Exposome encompasses a lifetime of exposures

The exposome paradigm integrates nontargeted techniques to identify relevant biomarkers with a targeted approach to discover and differentiate biomarkers of exposure and disease and to identify causal associations between exposures, genetics, and health status. The exposome represents the totality of exposures from conception onwards.

Unraveling the exposome requires identification, characterization, and quantification of the exogenous and endogenous exposures and modifiable risk factors that predispose a person to diseases throughout his life span. The exposome concept complements the human genome idea; although decoding the human genome increased our understanding of the underlying genetic causes of disease, genomic analysis explained only a part of the disease burden.

Simultaneously consider nature and nurture

Environmental and lifestyle factors are equally or even more important than genetics in determining susceptibility, onset, and exacerbation of human disease. Exposome science promises to provide the conceptual framework to understand the complex web of interactions between genes and environment and their causal association to disease. It provides the impetus to overhaul the nature versus nurture dilemma towards an integrated perspective of human disease that is defined by complex and dynamic interactions between DNA sequence, epigenetic DNA modifications, gene expression, metabolite profiling, and environmental factors that all combine to influence disease phenotypes.

To use the exposome paradigm to decipher the complex interactions that cause or exacerbate human disease, we must assess the connectivity between various risk factors and modifiers at various biological dimensions. This interplay defines human susceptibility to external stressors.

The exposome paradigm motivates studies of nongenetic causes of chronic diseases in much the same manner that a genome-wide association study (GWAS) explores genetic causes.

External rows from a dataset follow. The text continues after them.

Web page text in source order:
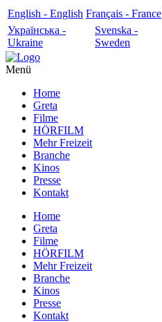
English - English Français - France
Українська -
Ukraine
Svenska -
Sweden
Menü
Home
Greta
Filme
HÖRFILM
Mehr Freizeit
Branche
Kinos
Presse
Kontakt
Home
Greta
Filme
HÖRFILM
Mehr Freizeit
Branche
Kinos
Presse
Kontakt
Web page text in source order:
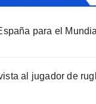
para el
al jugador de
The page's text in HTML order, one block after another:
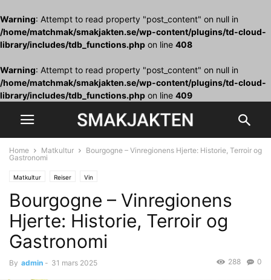
Warning: Attempt to read property "post_content" on null in
/home/matchmak/smakjakten.se/wp-content/plugins/td-cloud-
library/includes/tdb_functions.php on line 408
Warning: Attempt to read property "post_content" on null in
/home/matchmak/smakjakten.se/wp-content/plugins/td-cloud-
library/includes/tdb_functions.php on line 409
Home Matkultur
Bourgogne – Vinregionens Hjerte: Historie, Terroir og
Gastronomi
Matkultur Reiser Vin
Bourgogne – Vinregionens
Hjerte: Historie, Terroir og
Gastronomi
By admin - 31 mars 2025 0
288
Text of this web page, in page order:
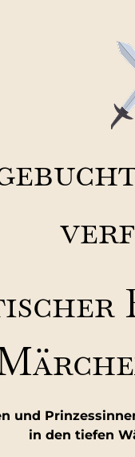
und
in den tiefen
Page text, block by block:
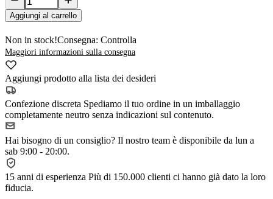
Aggiungi al carrello
Non in stock!Consegna: Controlla
Maggiori informazioni sulla consegna
Aggiungi prodotto alla lista dei desideri
Confezione discreta Spediamo il tuo ordine in un imballaggio
completamente neutro senza indicazioni sul contenuto.
Hai bisogno di un consiglio? Il nostro team è disponibile da lun a
sab 9:00 - 20:00.
15 anni di esperienza Più di 150.000 clienti ci hanno già dato la loro
fiducia.
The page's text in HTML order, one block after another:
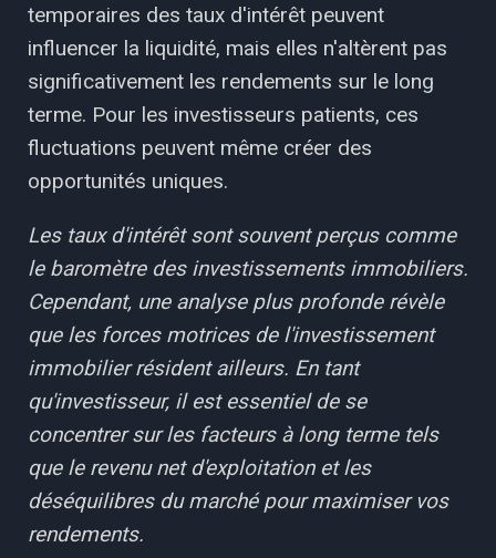
temporaires des taux d'intérêt peuvent
influencer la liquidité, mais elles n'altèrent pas
significativement les rendements sur le long
terme. Pour les investisseurs patients, ces
fluctuations peuvent même créer des
opportunités uniques.
Les taux d'intérêt sont souvent perçus comme
le baromètre des investissements immobiliers.
Cependant, une analyse plus profonde révèle
que les forces motrices de l'investissement
immobilier résident ailleurs. En tant
qu'investisseur, il est essentiel de se
concentrer sur les facteurs à long terme tels
que le revenu net d'exploitation et les
déséquilibres du marché pour maximiser vos
rendements.
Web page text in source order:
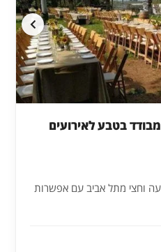
בטבע לאירועים
וחצי מתל אביב עם אפשרות
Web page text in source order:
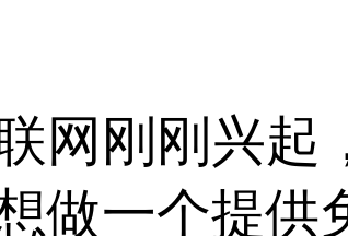
刚兴起，
做一个提供
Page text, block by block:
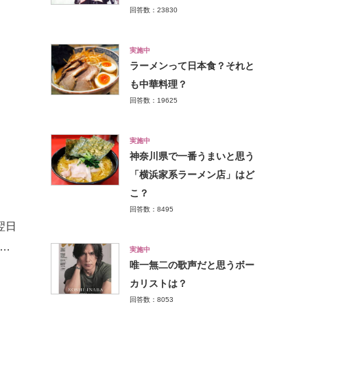
日
回答数：23830
実施中
ラーメンって日本食？それと
も中華料理？
回答数：19625
実施中
神奈川県で一番うまいと思う
「横浜家系ラーメン店」はど
こ？
回答数：8495
実施中
唯一無二の歌声だと思うボー
カリストは？
回答数：8053
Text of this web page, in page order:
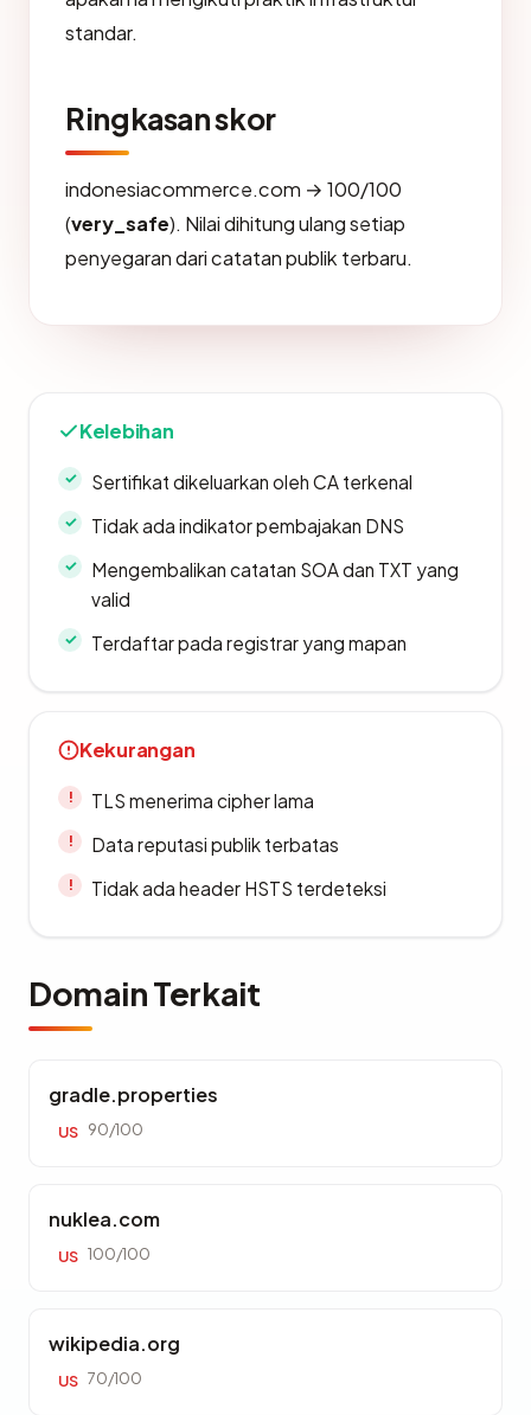
standar.
Ringkasan skor
indonesiacommerce.com → 100/100
(very_safe). Nilai dihitung ulang setiap
penyegaran dari catatan publik terbaru.
Kelebihan
Sertifikat dikeluarkan oleh CA terkenal
Tidak ada indikator pembajakan DNS
Mengembalikan catatan SOA dan TXT yang
valid
Terdaftar pada registrar yang mapan
Kekurangan
TLS menerima cipher lama
Data reputasi publik terbatas
Tidak ada header HSTS terdeteksi
Domain Terkait
gradle.properties
US 90/100
nuklea.com
US 100/100
wikipedia.org
US 70/100
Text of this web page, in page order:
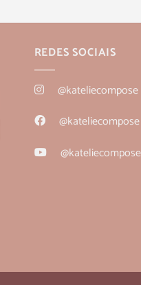
REDES SOCIAIS
@kateliecompose
@kateliecompose
@kateliecompose
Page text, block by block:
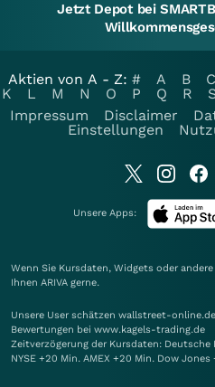
Jetzt Depot bei
Aktien von A - Z: # A B C
K
L M N O P Q R
Impressum
Disclaimer
Einstellungen
Unsere Apps:
Wenn Sie Kursdaten, Widgets oder
Ihnen ARIVA gerne.
Unsere User schätzen wallstreet-
Bewertungen bei www.kagels-trading.de
Zeitverzögerung der Kursdaten: Deutsche
NYSE +20 Min. AMEX +20 Min. Dow
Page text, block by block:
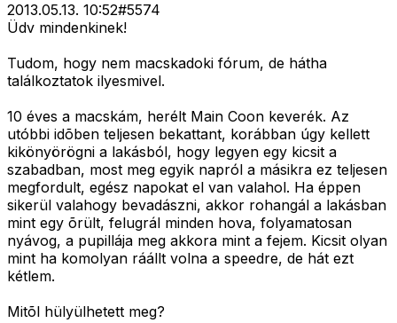
2013.05.13. 10:52#5574
Üdv mindenkinek!
Tudom, hogy nem macskadoki fórum, de hátha
találkoztatok ilyesmivel.
10 éves a macskám, herélt Main Coon keverék. Az
utóbbi idõben teljesen bekattant, korábban úgy kellett
kikönyörögni a lakásból, hogy legyen egy kicsit a
szabadban, most meg egyik napról a másikra ez teljesen
megfordult, egész napokat el van valahol. Ha éppen
sikerül valahogy bevadászni, akkor rohangál a lakásban
mint egy õrült, felugrál minden hova, folyamatosan
nyávog, a pupillája meg akkora mint a fejem. Kicsit olyan
mint ha komolyan ráállt volna a speedre, de hát ezt
kétlem.
Mitõl hülyülhetett meg?
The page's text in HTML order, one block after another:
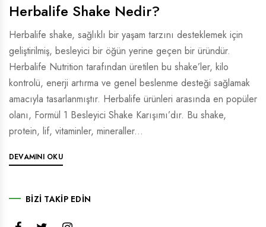
Herbalife Shake Nedir?
Herbalife shake, sağlıklı bir yaşam tarzını desteklemek için
geliştirilmiş, besleyici bir öğün yerine geçen bir üründür.
Herbalife Nutrition tarafından üretilen bu shake’ler, kilo
kontrolü, enerji artırma ve genel beslenme desteği sağlamak
amacıyla tasarlanmıştır. Herbalife ürünleri arasında en popüler
olanı, Formül 1 Besleyici Shake Karışımı’dır. Bu shake,
protein, lif, vitaminler, mineraller...
DEVAMINI OKU
BIZI TAKIP EDIN
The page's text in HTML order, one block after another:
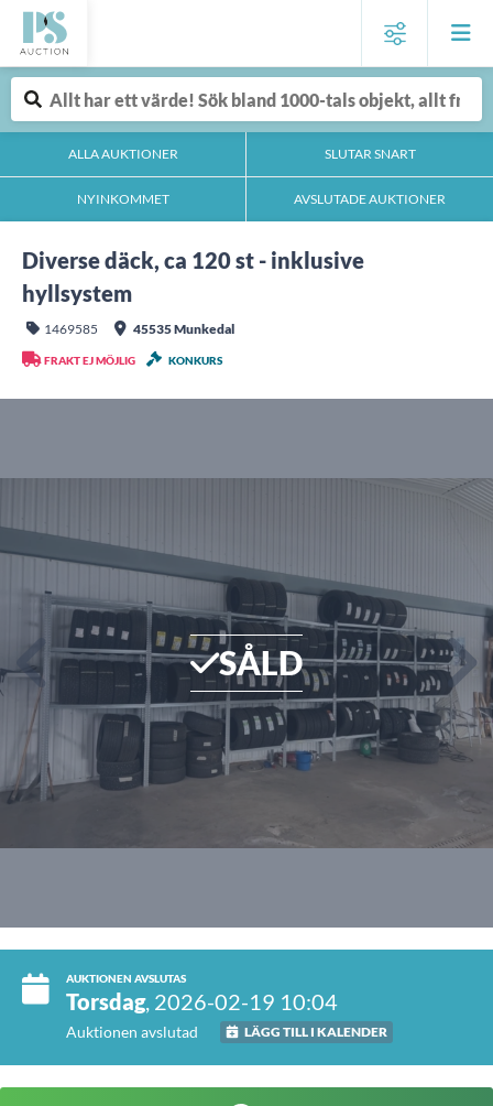
ALLA AUKTIONER SLUTAR SNART
NYINKOMMET AVSLUTADE AUKTIONER
Diverse däck, ca 120 st - inklusive
hyllsystem
1469585 45535 Munkedal
FRAKT EJ MÖJLIG KONKURS
SÅLD
AUKTIONEN AVSLUTAS
Torsdag, 2026-02-19 10:04
Auktionen avslutad LÄGG TILL I KALENDER
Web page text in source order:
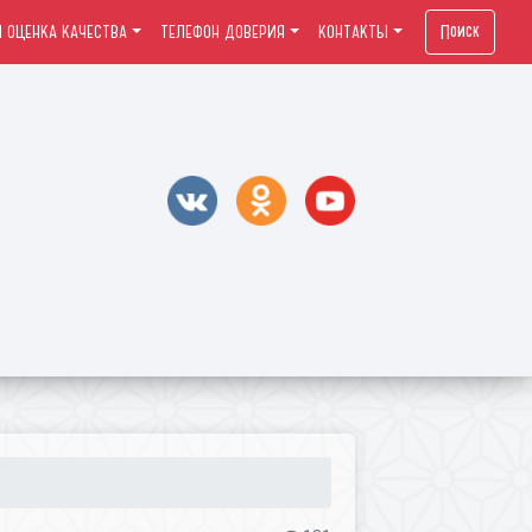
КАЧЕСТВА ТЕЛЕФОН ДОВЕРИЯ КОНТАКТЫ Поиск
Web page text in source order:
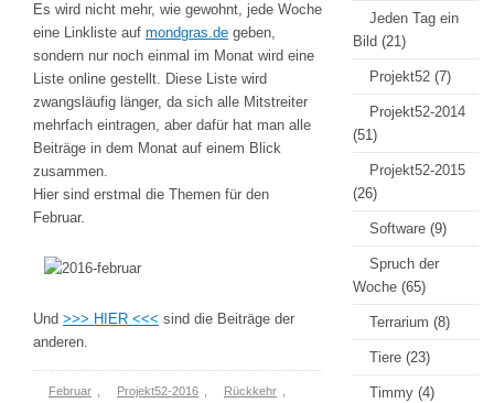
Es wird nicht mehr, wie gewohnt, jede Woche
eine Linkliste auf mondgras.de geben,
sondern nur noch einmal im Monat wird eine
Liste online gestellt. Diese Liste wird
zwangsläufig länger, da sich alle Mitstreiter
mehrfach eintragen, aber dafür hat man alle
Beiträge in dem Monat auf einem Blick
zusammen.
Hier sind erstmal die Themen für den
Februar.
Und >>> HIER <<< sind die Beiträge der
anderen.
Februar Projekt52-2016 Rückkehr
Jeden Tag ein
Bild (21)
Projekt52 (7)
Projekt52-2014
(51)
Projekt52-2015
(26)
Software (9)
Spruch der
Woche (65)
Terrarium (8)
Tiere (23)
Timmy (4)
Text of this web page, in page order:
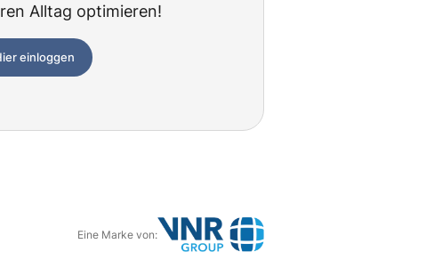
Alltag optimieren!
einloggen
Eine Marke von:
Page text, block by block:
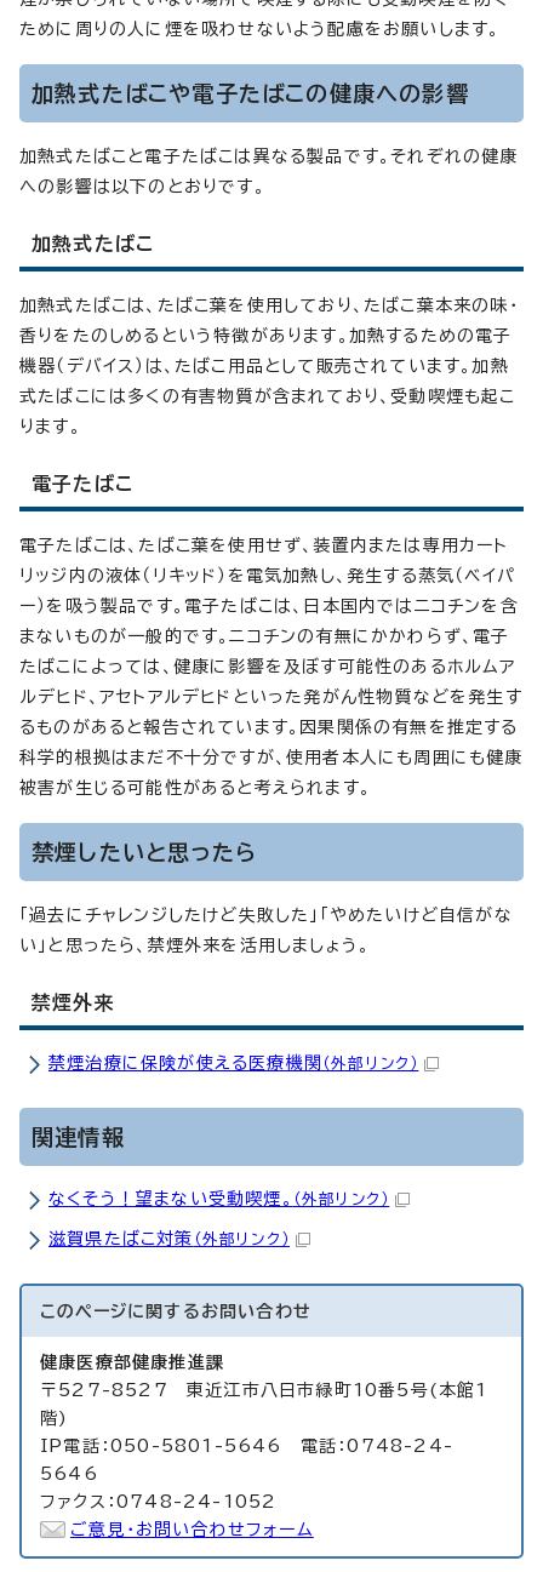
ために周りの人に煙を吸わせないよう配慮をお願いします。
加熱式たばこや電子たばこの健康への影響
加熱式たばこと電子たばこは異なる製品です。それぞれの健康
への影響は以下のとおりです。
加熱式たばこ
加熱式たばこは、たばこ葉を使用しており、たばこ葉本来の味・
香りをたのしめるという特徴があります。加熱するための電子
機器（デバイス）は、たばこ用品として販売されています。加熱
式たばこには多くの有害物質が含まれており、受動喫煙も起こ
ります。
電子たばこ
電子たばこは、たばこ葉を使用せず、装置内または専用カート
リッジ内の液体（リキッド）を電気加熱し、発生する蒸気（ベイパ
ー）を吸う製品です。電子たばこは、日本国内ではニコチンを含
まないものが一般的です。ニコチンの有無にかかわらず、電子
たばこによっては、健康に影響を及ぼす可能性のあるホルムア
ルデヒド、アセトアルデヒドといった発がん性物質などを発生す
るものがあると報告されています。因果関係の有無を推定する
科学的根拠はまだ不十分ですが、使用者本人にも周囲にも健康
被害が生じる可能性があると考えられます。
禁煙したいと思ったら
「過去にチャレンジしたけど失敗した」「やめたいけど自信がな
い」と思ったら、禁煙外来を活用しましょう。
禁煙外来
禁煙治療に保険が使える医療機関 （外部リンク）
関連情報
なくそう！望まない受動喫煙。 （外部リンク）
滋賀県たばこ対策 （外部リンク）
このページに関する お問い合わせ
健康医療部健康推進課
〒527-8527 東近江市八日市緑町10番5号(本館1
階)
IP電話：050-5801-5646 電話：0748-24-
5646
ファクス：0748-24-1052
ご意見・お問い合わせフォーム

Description of the human exposome requires a wide array of state-of-the-art technologies that span environmental and exposure science and engineering, biochemistry, molecular biology, toxicology, bioinformatics, and epidemiology. These techniques are organized in specific workflows to provide additional insights on the environmental burden of disease.

Agilent supplies a multi-omics platform to study these complex interactions

The Agilent approach to analytical exposure biology is based on a multi-omics platform that includes:

  1. Whole-genome and targeted transcriptomics using microarray analysis and proteomics.
  2. Measurement and characterization of the blood exposome through the application of metabolomics workflows that use established and robust sample preparation protocols and the latest generation of instruments. The latter includes ultra-high-performance liquid chromatography (UHPLC), mass spectrometry (MS), gas-phase mass spectrometry, and inductively-coupled plasma mass spectrometry.

We propose a tiered process, as follows:

  1. Non-hypothesis, data-driven analyses using exposome-wide association studies (EWAS) will differentiate significant chemical features in diseased versus healthy models.
  2. Once key chemical features are identified, targeted follow-up studies annotate and validate these biomarkers.
  3. Putative biomarkers are corroborated using additional evidence provided by other -omics technologies (including transcriptomics and proteomics) and epigenetic information.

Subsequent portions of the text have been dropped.